I monitor the www-tag discussion list, but more than half of it goes right over my head–so I was pleased when a colleague forwarded URNs, Namespaces and Registries to me. Don’t let the 2001 in the URL fool you, it has been updated quite recently. This finding provides an interesting counterpoint to rfc 4452 which I wrote about earlier.

Essentially the authors go about examining the reasons why folks want to have URNs (persistence) and info-uris (non-dereferencability) and showing how URIs actually satisfy the requirements of these two communities.

I have to admit, it sure would be nice if (for example) LCCNs and OCLCNUMs resolved using the existing the infrastructure of http and dns. Let’s say I run across an info-uri in a XML document identifying tbl as info:lccn/no9910609. What does that really tell me? Wouldn’t it be nice if instead it was http://lccn.info/no9910609 and I could use my net/http library of choice to fetch tbl’s MADS record? Amusingly Henry Thompson (one of the authors of the finding) is holding http://lccn.info and http://oclcnum.info for ransom :-)

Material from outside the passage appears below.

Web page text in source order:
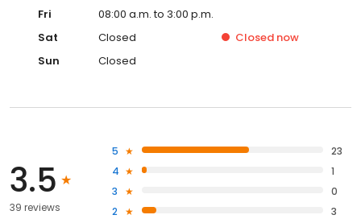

Instead, in the case of info-uri, OCLC is tasked with building a registry of these namespaces, and even when this is built the identifiers won’t necessarily be resolvable in any fashion. This is the intent behind info-uris of course–that they need not be resolvable or persistent. But this finding raises some practical issues that are worth taking a look at, which seem to point to the ultimate power of the web-we-already-have.